PROBLEM TO SOLVE: Repeat the listing in full, word for word.
===== SUPPLIED RECORDS =====
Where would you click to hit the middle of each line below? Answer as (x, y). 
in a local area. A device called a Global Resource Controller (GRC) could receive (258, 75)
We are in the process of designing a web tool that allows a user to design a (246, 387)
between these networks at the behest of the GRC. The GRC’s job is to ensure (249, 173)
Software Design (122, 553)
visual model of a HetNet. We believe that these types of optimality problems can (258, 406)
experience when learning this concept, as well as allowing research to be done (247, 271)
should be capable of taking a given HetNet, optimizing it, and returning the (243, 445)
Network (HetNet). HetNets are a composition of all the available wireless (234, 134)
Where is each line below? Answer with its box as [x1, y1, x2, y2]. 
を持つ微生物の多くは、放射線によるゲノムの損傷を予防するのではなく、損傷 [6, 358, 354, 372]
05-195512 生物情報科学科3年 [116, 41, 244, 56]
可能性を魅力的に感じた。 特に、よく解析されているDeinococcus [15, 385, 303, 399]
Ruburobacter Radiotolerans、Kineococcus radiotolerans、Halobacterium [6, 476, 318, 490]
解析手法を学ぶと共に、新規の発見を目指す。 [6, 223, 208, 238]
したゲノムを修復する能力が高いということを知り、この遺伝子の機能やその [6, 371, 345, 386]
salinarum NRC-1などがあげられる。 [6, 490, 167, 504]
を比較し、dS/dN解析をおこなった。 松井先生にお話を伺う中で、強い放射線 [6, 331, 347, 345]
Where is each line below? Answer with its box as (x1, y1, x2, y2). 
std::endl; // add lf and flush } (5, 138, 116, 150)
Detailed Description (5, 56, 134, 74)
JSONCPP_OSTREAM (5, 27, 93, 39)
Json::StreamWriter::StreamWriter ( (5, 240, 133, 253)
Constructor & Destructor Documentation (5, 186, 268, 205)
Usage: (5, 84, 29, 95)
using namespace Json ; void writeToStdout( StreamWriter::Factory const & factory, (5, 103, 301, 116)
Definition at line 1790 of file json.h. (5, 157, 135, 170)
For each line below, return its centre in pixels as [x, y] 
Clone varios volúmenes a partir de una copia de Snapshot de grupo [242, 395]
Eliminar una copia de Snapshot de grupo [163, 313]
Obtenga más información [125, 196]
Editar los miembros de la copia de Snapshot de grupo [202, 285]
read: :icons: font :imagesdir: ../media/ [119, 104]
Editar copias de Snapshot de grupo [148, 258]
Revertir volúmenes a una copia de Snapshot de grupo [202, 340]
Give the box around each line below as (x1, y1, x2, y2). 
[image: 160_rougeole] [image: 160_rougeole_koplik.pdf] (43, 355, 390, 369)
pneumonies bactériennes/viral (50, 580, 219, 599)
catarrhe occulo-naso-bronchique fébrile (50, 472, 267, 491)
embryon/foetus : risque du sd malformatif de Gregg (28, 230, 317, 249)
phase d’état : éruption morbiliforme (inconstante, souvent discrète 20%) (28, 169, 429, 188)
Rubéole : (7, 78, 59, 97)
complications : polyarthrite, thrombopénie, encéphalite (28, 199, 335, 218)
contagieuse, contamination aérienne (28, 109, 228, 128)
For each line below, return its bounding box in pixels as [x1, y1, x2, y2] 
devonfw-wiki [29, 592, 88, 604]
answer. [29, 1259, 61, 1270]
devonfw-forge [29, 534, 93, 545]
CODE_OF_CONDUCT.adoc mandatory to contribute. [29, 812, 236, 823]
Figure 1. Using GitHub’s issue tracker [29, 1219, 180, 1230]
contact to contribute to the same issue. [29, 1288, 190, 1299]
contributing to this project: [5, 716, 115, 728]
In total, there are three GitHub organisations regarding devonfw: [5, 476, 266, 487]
=====
FINAL ANSWER:
Where would you click to hit the middle of each line below? Answer as (x, y). 
in a local area. A device called a Global Resource Controller (GRC) could receive (258, 75)
We are in the process of designing a web tool that allows a user to design a (246, 387)
between these networks at the behest of the GRC. The GRC’s job is to ensure (249, 173)
Software Design (122, 553)
visual model of a HetNet. We believe that these types of optimality problems can (258, 406)
experience when learning this concept, as well as allowing research to be done (247, 271)
should be capable of taking a given HetNet, optimizing it, and returning the (243, 445)
Network (HetNet). HetNets are a composition of all the available wireless (234, 134)
Where is each line below? Answer with its box as [x1, y1, x2, y2]. 
を持つ微生物の多くは、放射線によるゲノムの損傷を予防するのではなく、損傷 [6, 358, 354, 372]
05-195512 生物情報科学科3年 [116, 41, 244, 56]
可能性を魅力的に感じた。 特に、よく解析されているDeinococcus [15, 385, 303, 399]
Ruburobacter Radiotolerans、Kineococcus radiotolerans、Halobacterium [6, 476, 318, 490]
解析手法を学ぶと共に、新規の発見を目指す。 [6, 223, 208, 238]
したゲノムを修復する能力が高いということを知り、この遺伝子の機能やその [6, 371, 345, 386]
salinarum NRC-1などがあげられる。 [6, 490, 167, 504]
を比較し、dS/dN解析をおこなった。 松井先生にお話を伺う中で、強い放射線 [6, 331, 347, 345]
Where is each line below? Answer with its box as (x1, y1, x2, y2). 
std::endl; // add lf and flush } (5, 138, 116, 150)
Detailed Description (5, 56, 134, 74)
JSONCPP_OSTREAM (5, 27, 93, 39)
Json::StreamWriter::StreamWriter ( (5, 240, 133, 253)
Constructor & Destructor Documentation (5, 186, 268, 205)
Usage: (5, 84, 29, 95)
using namespace Json ; void writeToStdout( StreamWriter::Factory const & factory, (5, 103, 301, 116)
Definition at line 1790 of file json.h. (5, 157, 135, 170)
For each line below, return its centre in pixels as [x, y] 
Clone varios volúmenes a partir de una copia de Snapshot de grupo [242, 395]
Eliminar una copia de Snapshot de grupo [163, 313]
Obtenga más información [125, 196]
Editar los miembros de la copia de Snapshot de grupo [202, 285]
read: :icons: font :imagesdir: ../media/ [119, 104]
Editar copias de Snapshot de grupo [148, 258]
Revertir volúmenes a una copia de Snapshot de grupo [202, 340]
Give the box around each line below as (x1, y1, x2, y2). 
[image: 160_rougeole] [image: 160_rougeole_koplik.pdf] (43, 355, 390, 369)
pneumonies bactériennes/viral (50, 580, 219, 599)
catarrhe occulo-naso-bronchique fébrile (50, 472, 267, 491)
embryon/foetus : risque du sd malformatif de Gregg (28, 230, 317, 249)
phase d’état : éruption morbiliforme (inconstante, souvent discrète 20%) (28, 169, 429, 188)
Rubéole : (7, 78, 59, 97)
complications : polyarthrite, thrombopénie, encéphalite (28, 199, 335, 218)
contagieuse, contamination aérienne (28, 109, 228, 128)
For each line below, return its bounding box in pixels as [x1, y1, x2, y2] 
devonfw-wiki [29, 592, 88, 604]
answer. [29, 1259, 61, 1270]
devonfw-forge [29, 534, 93, 545]
CODE_OF_CONDUCT.adoc mandatory to contribute. [29, 812, 236, 823]
Figure 1. Using GitHub’s issue tracker [29, 1219, 180, 1230]
contact to contribute to the same issue. [29, 1288, 190, 1299]
contributing to this project: [5, 716, 115, 728]
In total, there are three GitHub organisations regarding devonfw: [5, 476, 266, 487]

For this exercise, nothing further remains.